Sens. Cotton, Graham Urge Joe Biden to Keep ‘Remain in Mexico’ Border Rule

Migrants part of the Remain in Mexico policy wait at the entrance to the Paso del Norte International Bridge on February 28, 2020, in Ciudad Juárez. - Migrant Protection Protocols, better known as the Remain in Mexico Policy was blocked by the United States Court of Appeals for the Ninth …
PAUL RATJE/AFP via Getty Images

Two GOP Senators from opposite ends of the GOP political spectrum are urging President Joe Biden and his staff to preserve the job-protecting, life-protecting “Remain in Mexico” program.

Biden is expected to sign an executive order, likely on Tuesday, that ends the negotiated program with Mexico. The program was designed to deter economic migrants and their families by denying them entry to U.S. jobs until they win their U.S .court claims for asylum.

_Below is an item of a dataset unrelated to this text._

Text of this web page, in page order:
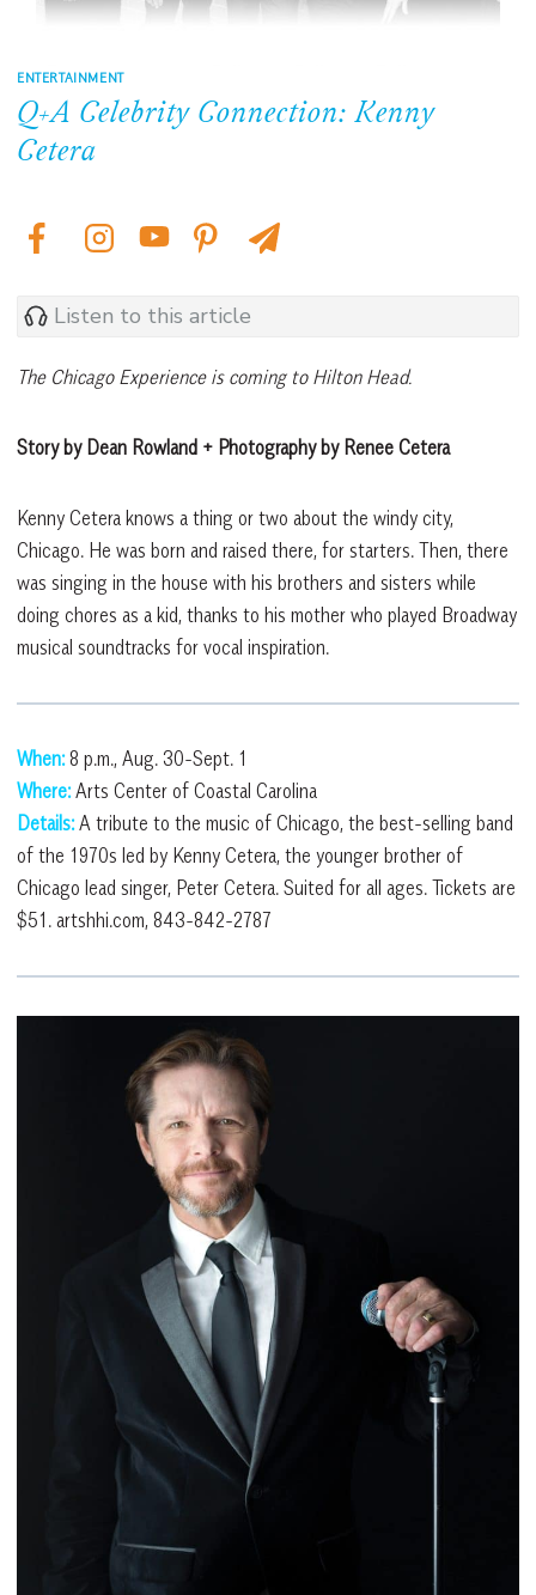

If the program is ended and the border is reopened to job-seeking migrants, more poor migrants will enter the federal de-facto “Hunger Games” international obstacle course. That obstacle course lets winners get jobs in the United States — if they survive the trek.

The program, which is also titled the Migrant Protection Protocols, slashed the cross-border flow from 140,000 in May 2019 to 17,000 in April 2020. That huge success has enraged migration advocates, who are now pleased that Biden is expected to end the program and accept the entry of at least 20,000 migrants waiting in Mexico.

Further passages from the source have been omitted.